Его разбудил солнечный свет и птичье щебетанье. Дед взглянул вниз и увидел лодку, застывшую на илистом полу хлева. Тут с воплем пробудился и я. Услышав мой плач, мать открыла глаза, и у нее инстинктивно потекло молоко.

Сара Дженкинс была мертва; деду пришлось вынимать из ее похолодевших рук троих белых малышей, которых она помогла спасти. Так закончилась моя первая ночь на земле.


Три недели мой отец прожил на колокольне, вслушиваясь в жизнь немецкой деревни. Священник приходил к нему каждую ночь: менял повязки, учил говорить по-немецки и сообщал военные новости. Он приносил отцу сосиски, хлеб, большущие банки ядрено пахнущей кислой капусты, бутылки вина и лучшее пиво, какое отцу когда-либо доводилось пробовать. Первые дни отца мучила боль. В одну из ночей — она показалась отцу невероятно долгой — ему стало совсем плохо. Он думал, что не дотянет до утра. Священник не отходил от него, мягкие неуклюжие руки Гюнтера Крауса делали все возможное. После той ночи отец пошел на поправку.
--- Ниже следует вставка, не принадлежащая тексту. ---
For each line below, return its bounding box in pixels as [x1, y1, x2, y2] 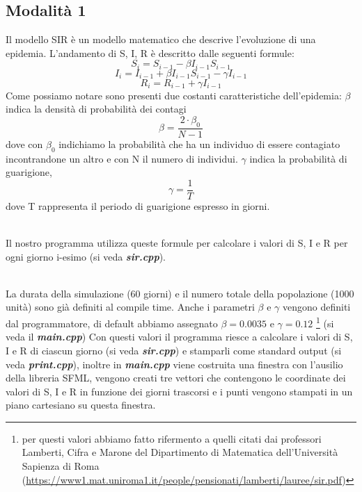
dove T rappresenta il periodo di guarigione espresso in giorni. [6, 198, 270, 213]
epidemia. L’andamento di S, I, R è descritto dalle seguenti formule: [6, 45, 294, 60]
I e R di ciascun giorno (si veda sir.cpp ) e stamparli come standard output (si [6, 343, 342, 357]
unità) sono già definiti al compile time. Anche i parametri [6, 300, 255, 314]
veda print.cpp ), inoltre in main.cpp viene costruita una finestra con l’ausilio [6, 356, 343, 371]
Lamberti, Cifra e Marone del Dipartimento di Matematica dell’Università [22, 445, 338, 459]
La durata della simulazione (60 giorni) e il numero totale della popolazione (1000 [6, 286, 354, 300]
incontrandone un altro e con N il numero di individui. [6, 151, 238, 165]

Поначалу боязливый священник навещал отца только в темное время суток. Патера Крауса преследовала страшная картина: как нацисты коваными сапогами вышибают его дверь. Священник глядел в простодушное веснушчатое лицо американского летчика и понимал: воображаемые ужасы могут стать реальностью. Присутствие отца сделалось для патера Крауса неотступным кошмаром и вместе с тем испытанием его характера. Священник сознавал, что у него кроличья душа, а времена на дворе такие, что нужна львиная храбрость. Когда прошла первая неделя, он поделился этими мыслями с отцом. Появление моего отца потребовало от Гюнтера Крауса, чтобы божественное начало взяло в нем верх над человеческим.
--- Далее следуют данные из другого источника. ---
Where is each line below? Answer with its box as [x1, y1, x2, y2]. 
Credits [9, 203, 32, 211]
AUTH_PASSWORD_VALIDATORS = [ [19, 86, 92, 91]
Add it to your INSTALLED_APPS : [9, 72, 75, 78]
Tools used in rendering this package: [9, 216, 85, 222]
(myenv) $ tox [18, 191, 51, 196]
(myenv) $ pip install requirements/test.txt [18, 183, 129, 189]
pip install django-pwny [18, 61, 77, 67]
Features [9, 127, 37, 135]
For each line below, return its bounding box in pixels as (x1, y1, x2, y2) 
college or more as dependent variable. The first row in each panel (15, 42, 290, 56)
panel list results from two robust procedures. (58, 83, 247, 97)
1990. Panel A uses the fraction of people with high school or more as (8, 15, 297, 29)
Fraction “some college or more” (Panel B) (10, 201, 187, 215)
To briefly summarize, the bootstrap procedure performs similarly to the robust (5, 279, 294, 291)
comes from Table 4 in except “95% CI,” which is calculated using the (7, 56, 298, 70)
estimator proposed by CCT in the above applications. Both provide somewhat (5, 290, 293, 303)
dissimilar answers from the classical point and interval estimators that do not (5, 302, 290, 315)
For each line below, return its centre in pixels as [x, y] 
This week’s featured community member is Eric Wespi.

Мой отец поправлялся; визиты Крауса, для которого ночи были самым тяжелым временем, становились все длиннее. Порою одиночество избранного им пути становилось невыносимым. Священник тосковал по простым дружеским отношениям вроде тех, что существовали между жителями деревни.

После захода солнца Гюнтер Краус поднимался на колокольню и засиживался там далеко за полночь. В моем отце он нашел идеального друга, у которого всегда имелось время для общения.

— Почему вы стали священником? — как-то спросил отец.

— В Первую мировую я оказался в траншеях на территории Франции. Тогда я поклялся, что если Бог сохранит мне жизнь, то я стану священником. Вот так.

— Вам никогда не хотелось жениться, создать семью?

— Я очень некрасив, — бесхитростно ответил священник. — В молодости я не отваживался даже обратиться к девушке.

— У меня есть сын. Его зовут Люк.

— Хорошо. Это очень хорошо… Я часто думаю, каким мог бы быть мой сын. Иногда представляю себе сыновей и дочерей, которых у меня никогда не было и не будет.

— Вы когда-нибудь любили женщину? — полюбопытствовал отец.

— Однажды. — Священник вздохнул. — В Мюнхене. Я любил очень красивую женщину, ее муж был банкиром. Очаровательная женщина. Думаю, я ей тоже нравился, только как друг. Она была очень светлой, но со множеством проблем. Приходила ко мне за советами, и я давал их. А потом полюбил ее. Полагаю, и она любила меня, по-дружески. Я говорил, что ей нельзя уходить от мужа, поскольку такова воля Божья. Но супруг бил ее. В итоге она оставила его и уехала к матери в Гамбург. Когда она пришла проститься, то поцеловала меня в щеку. Я часто размышлял о поездке в Гамбург. Мне казалось, что я люблю ее больше, чем Бога. Но я так ничего и не предпринял.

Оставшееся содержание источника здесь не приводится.